About this exercise: It is required that the lines from the top of the listing through the line with "Diversity Powered Greek" be reproduced exactly, excluding pictures.

Records to process:
----------
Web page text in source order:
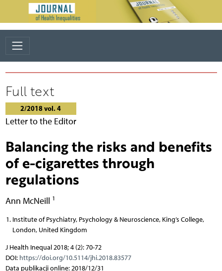
Full text
2/2018 vol. 4
Letter to the Editor
Balancing the risks and benefits
of e-cigarettes through
regulations
Ann McNeill 1
Institute of Psychiatry, Psychology & Neuroscience, King’s College,
London, United Kingdom
J Health Inequal 2018; 4 (2): 70-72
DOI: https://doi.org/10.5114/jhi.2018.83577
Data publikacji online: 2018/12/31
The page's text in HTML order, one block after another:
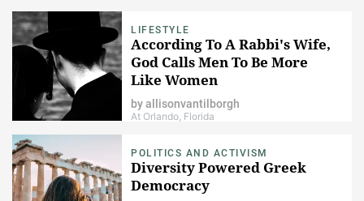
LIFESTYLE
According To A Rabbi's Wife,
God Calls Men To Be More
Like Women
byallisonvantilborgh
At Orlando, Florida
POLITICS AND ACTIVISM
Diversity Powered Greek
Democracy
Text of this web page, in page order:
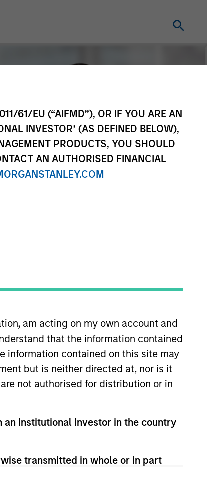
61/EU (“AIFMD”), OR IF YOU ARE AN
INVESTOR’ (AS DEFINED BELOW),
PRODUCTS, YOU SHOULD
AN AUTHORISED FINANCIAL
am acting on my own account and
that the information contained
information contained on this site may
but is neither directed at, nor is it
not authorised for distribution or in
Institutional Investor in the country
transmitted in whole or in part
pursue complex
of attractive
Management LP in New
in assets under
During his 5.5
the financial sector
across a number of
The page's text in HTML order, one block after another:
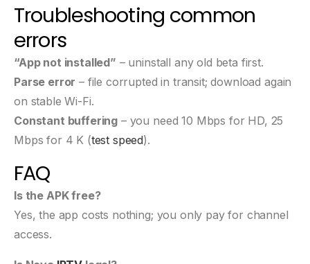
Troubleshooting common
errors
“App not installed” – uninstall any old beta first.
Parse error – file corrupted in transit; download again
on stable Wi-Fi.
Constant buffering – you need 10 Mbps for HD, 25
Mbps for 4 K (test speed).
FAQ
Is the APK free?
Yes, the app costs nothing; you only pay for channel
access.
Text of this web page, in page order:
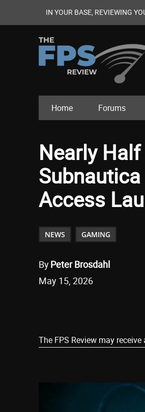
IN YOUR BASE, REVIEWING
Home Forums
Nearly
Access
NEWS GAMING
ByPeter Brosdahl
May 15, 2026
The FPS Review may
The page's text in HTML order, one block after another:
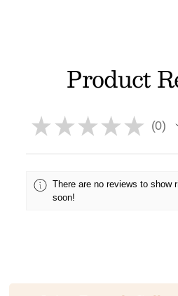
Product
★ ★ ★ ★ ★ 0
0
There are no reviews to show
soon!
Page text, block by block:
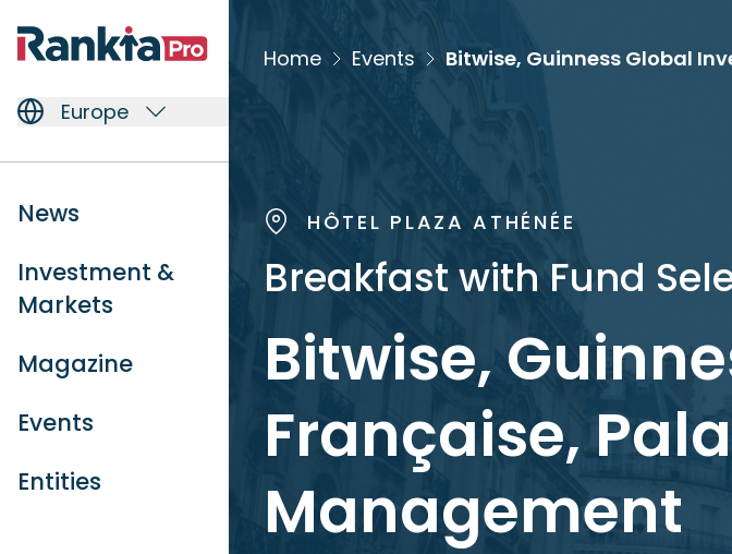
Europe
News
Investment &
Markets
Magazine
Events
Entities
Home Events
HÔTEL PLAZA ATHÉNÉE
Breakfast with Fund
Bitwise,
Française,
Management
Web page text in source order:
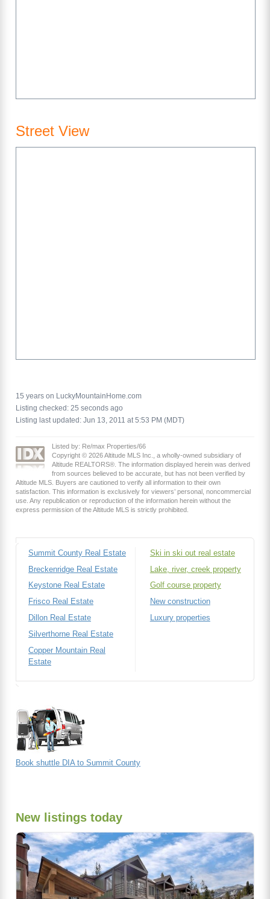
Street View
15 years on LuckyMountainHome.com
Listing checked: 25 seconds ago
Listing last updated: Jun 13, 2011 at 5:53 PM (MDT)
Listed by: Re/max Properties/66
Copyright © 2026 Altitude MLS Inc., a wholly-owned subsidiary of
Altitude REALTORS®. The information displayed herein was derived
from sources believed to be accurate, but has not been verified by
Altitude MLS. Buyers are cautioned to verify all information to their own
satisfaction. This information is exclusively for viewers’ personal, noncommercial
use. Any republication or reproduction of the information herein without the
express permission of the Altitude MLS is strictly prohibited.
Summit County Real Estate
Breckenridge Real Estate
Keystone Real Estate
Frisco Real Estate
Dillon Real Estate
Silverthorne Real Estate
Copper Mountain Real
Estate
Ski in ski out real estate
Lake, river, creek property
Golf course property
New construction
Luxury properties
Book shuttle DIA to Summit County
New listings today
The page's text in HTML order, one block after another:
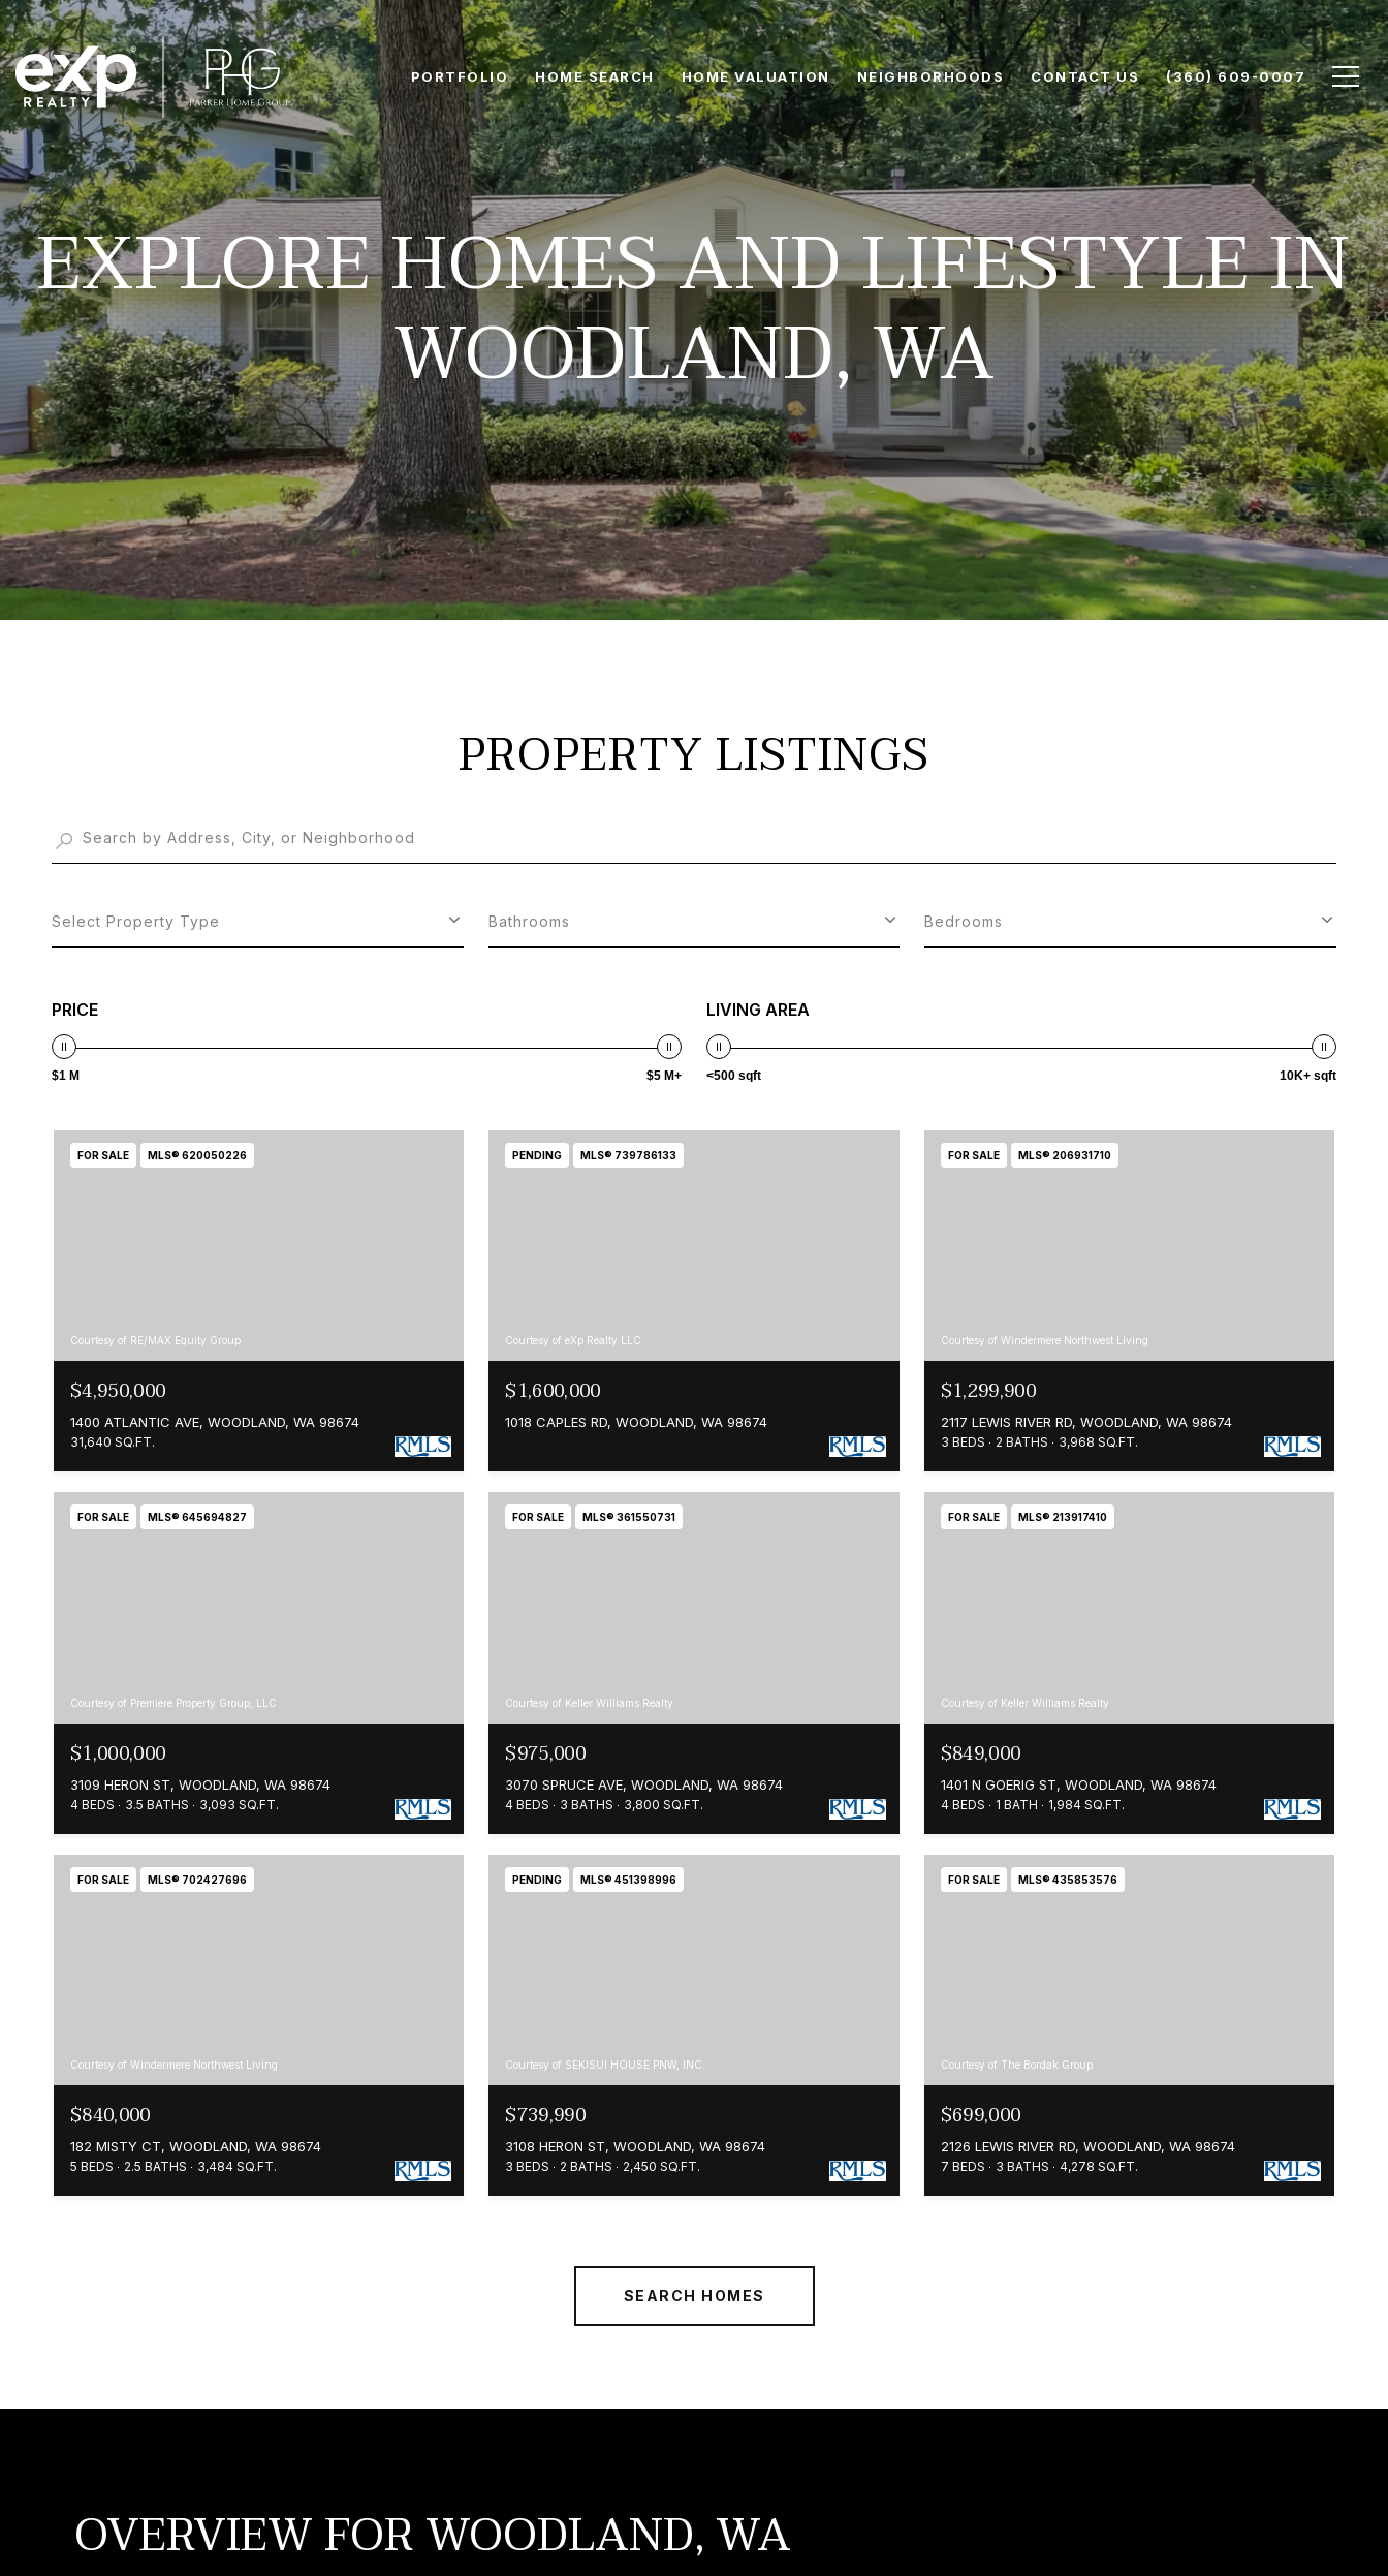
PORTFOLIO HOME SEARCH HOME VALUATION NEIGHBORHOODS CONTACT US (360) 609-0007
EXPLORE HOMES AND LIFESTYLE IN
WOODLAND, WA
PROPERTY LISTINGS
Select Property Type Bathrooms Bedrooms
PRICE
$1 M $5 M+
LIVING AREA
<500 sqft 10K+ sqft
FOR SALE MLS® 620050226
Courtesy of RE/MAX Equity Group
$4,950,000
1400 ATLANTIC AVE, WOODLAND, WA 98674
31,640 SQ.FT.
PENDING MLS® 739786133
Courtesy of eXp Realty LLC
$1,600,000
1018 CAPLES RD, WOODLAND, WA 98674
FOR SALE MLS® 206931710
Courtesy of Windermere Northwest Living
$1,299,900
2117 LEWIS RIVER RD, WOODLAND, WA 98674
3 BEDS 2 BATHS 3,968 SQ.FT.
FOR SALE MLS® 645694827
Courtesy of Premiere Property Group, LLC
$1,000,000
3109 HERON ST, WOODLAND, WA 98674
4 BEDS 3.5 BATHS 3,093 SQ.FT.
FOR SALE MLS® 361550731
Courtesy of Keller Williams Realty
$975,000
3070 SPRUCE AVE, WOODLAND, WA 98674
4 BEDS 3 BATHS 3,800 SQ.FT.
FOR SALE MLS® 213917410
Courtesy of Keller Williams Realty
$849,000
1401 N GOERIG ST, WOODLAND, WA 98674
4 BEDS 1 BATH 1,984 SQ.FT.
FOR SALE MLS® 702427696
Courtesy of Windermere Northwest Living
$840,000
182 MISTY CT, WOODLAND, WA 98674
5 BEDS 2.5 BATHS 3,484 SQ.FT.
PENDING MLS® 451398996
Courtesy of SEKISUI HOUSE PNW, INC.
$739,990
3108 HERON ST, WOODLAND, WA 98674
3 BEDS 2 BATHS 2,450 SQ.FT.
FOR SALE MLS® 435853576
Courtesy of The Bordak Group
$699,000
2126 LEWIS RIVER RD, WOODLAND, WA 98674
7 BEDS 3 BATHS 4,278 SQ.FT.
SEARCH HOMES
OVERVIEW FOR WOODLAND, WA
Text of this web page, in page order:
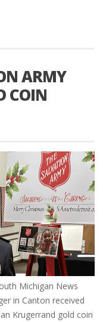
ARMY
COIN
Michigan News
in Canton received
Krugerrand gold coin
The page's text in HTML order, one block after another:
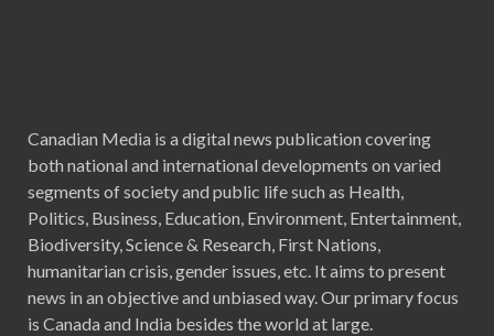
Canadian Media is a digital news publication covering
both national and international developments on varied
segments of society and public life such as Health,
Politics, Business, Education, Environment, Entertainment,
Biodiversity, Science & Research, First Nations,
humanitarian crisis, gender issues, etc. It aims to present
news in an objective and unbiased way. Our primary focus
is Canada and India besides the world at large.
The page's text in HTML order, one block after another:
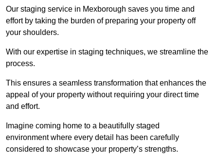
Our staging service in Mexborough saves you time and
effort by taking the burden of preparing your property off
your shoulders.
With our expertise in staging techniques, we streamline the
process.
This ensures a seamless transformation that enhances the
appeal of your property without requiring your direct time
and effort.
Imagine coming home to a beautifully staged
environment where every detail has been carefully
considered to showcase your property’s strengths.
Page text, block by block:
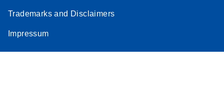
Trademarks and Disclaimers
Impressum
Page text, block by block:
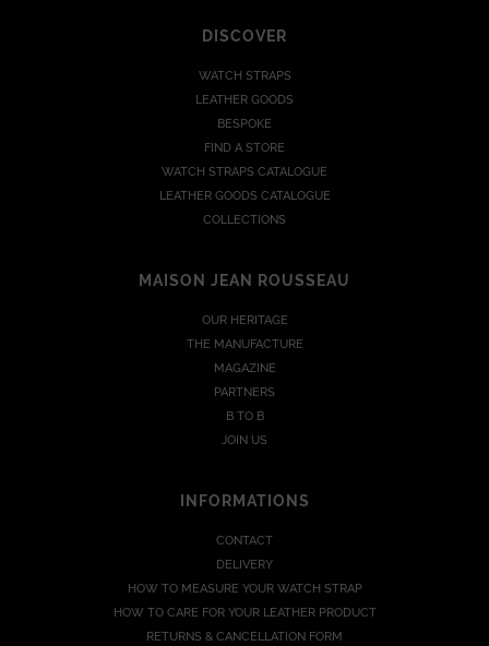
DISCOVER
WATCH STRAPS
LEATHER GOODS
BESPOKE
FIND A STORE
WATCH STRAPS CATALOGUE
LEATHER GOODS CATALOGUE
COLLECTIONS
MAISON JEAN ROUSSEAU
OUR HERITAGE
THE MANUFACTURE
MAGAZINE
PARTNERS
B TO B
JOIN US
INFORMATIONS
CONTACT
DELIVERY
HOW TO MEASURE YOUR WATCH STRAP
HOW TO CARE FOR YOUR LEATHER PRODUCT
RETURNS & CANCELLATION FORM
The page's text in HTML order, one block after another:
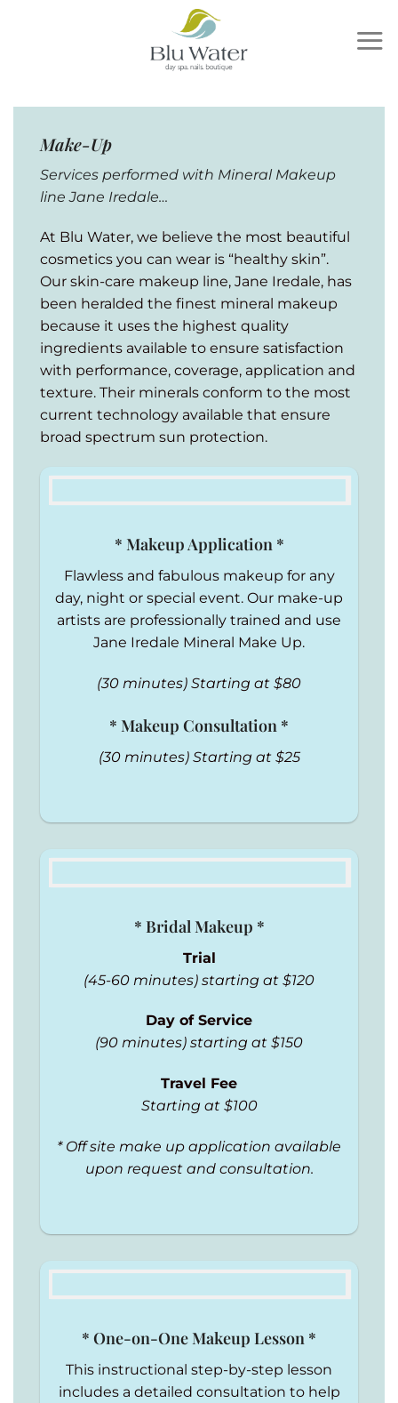
Make-Up
Services performed with Mineral Makeup
line Jane Iredale…
At Blu Water, we believe the most beautiful
cosmetics you can wear is “healthy skin”.
Our skin-care makeup line, Jane Iredale, has
been heralded the finest mineral makeup
because it uses the highest quality
ingredients available to ensure satisfaction
with performance, coverage, application and
texture. Their minerals conform to the most
current technology available that ensure
broad spectrum sun protection.
* Makeup Application *
Flawless and fabulous makeup for any
day, night or special event. Our make-up
artists are professionally trained and use
Jane Iredale Mineral Make Up.
(30 minutes) Starting at $80
* Makeup Consultation *
(30 minutes) Starting at $25
* Bridal Makeup *
Trial
(45-60 minutes) starting at $120
Day of Service
(90 minutes) starting at $150
Travel Fee
Starting at $100
* Off site make up application available
upon request and consultation.
* One-on-One Makeup Lesson *
This instructional step-by-step lesson
includes a detailed consultation to help
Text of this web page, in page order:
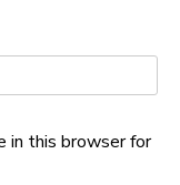
in this browser for
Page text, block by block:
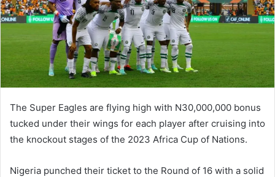
The Super Eagles are flying high with N30,000,000 bonus
tucked under their wings for each player after cruising into
the knockout stages of the 2023 Africa Cup of Nations.
Nigeria punched their ticket to the Round of 16 with a solid
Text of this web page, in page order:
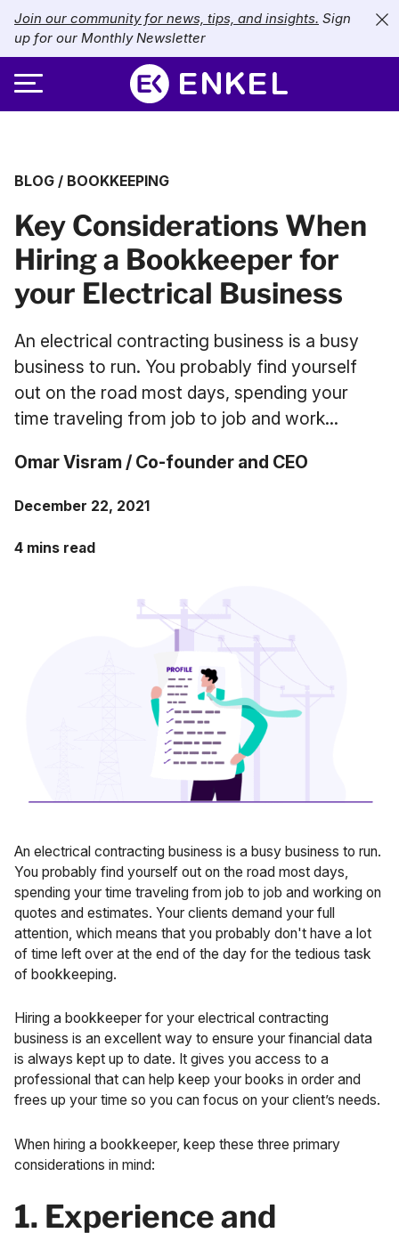
Join our community for news, tips, and insights. Sign
up for our Monthly Newsletter
About Enkel
Our Approach
Careers
SERVICES
Bookkeeping
Catch-Up Bookkeeping
CFO Services
INDUSTRIES
Nonprofits
Retail
Technology
PRICING
Resources
Case Studies
CONTACT US
BLOG / BOOKKEEPING
Key Considerations When
Hiring a Bookkeeper for
your Electrical Business
An electrical contracting business is a busy
business to run. You probably find yourself
out on the road most days, spending your
time traveling from job to job and work...
Omar Visram / Co-founder and CEO
December 22, 2021
4 mins read
An electrical contracting business is a busy business to run.
You probably find yourself out on the road most days,
spending your time traveling from job to job and working on
quotes and estimates. Your clients demand your full
attention, which means that you probably don't have a lot
of time left over at the end of the day for the tedious task
of bookkeeping.
Hiring a bookkeeper for your electrical contracting
business is an excellent way to ensure your financial data
is always kept up to date. It gives you access to a
professional that can help keep your books in order and
frees up your time so you can focus on your client’s needs.
When hiring a bookkeeper, keep these three primary
considerations in mind:
1. Experience and
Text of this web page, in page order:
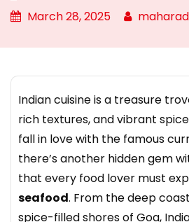
March 28, 2025
Indian cuisine is a treasure
rich textures, and vibrant
fall in love with the famous
there’s another hidden gem
that every food lover must
seafood. From the deep
spice-filled shores of Goa,
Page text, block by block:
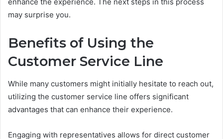
enhance the experience. The next steps in this process
may surprise you.
Benefits of Using the
Customer Service Line
While many customers might initially hesitate to reach out,
utilizing the customer service line offers significant
advantages that can enhance their experience.
Engaging with representatives allows for direct customer
----------
Output below:
Web page text in source order:
Full text
2/2018 vol. 4
Letter to the Editor
Balancing the risks and benefits
of e-cigarettes through
regulations
Ann McNeill 1
Institute of Psychiatry, Psychology & Neuroscience, King’s College,
London, United Kingdom
J Health Inequal 2018; 4 (2): 70-72
DOI: https://doi.org/10.5114/jhi.2018.83577
Data publikacji online: 2018/12/31
The page's text in HTML order, one block after another:
LIFESTYLE
According To A Rabbi's Wife,
God Calls Men To Be More
Like Women
byallisonvantilborgh
At Orlando, Florida
POLITICS AND ACTIVISM
Diversity Powered Greek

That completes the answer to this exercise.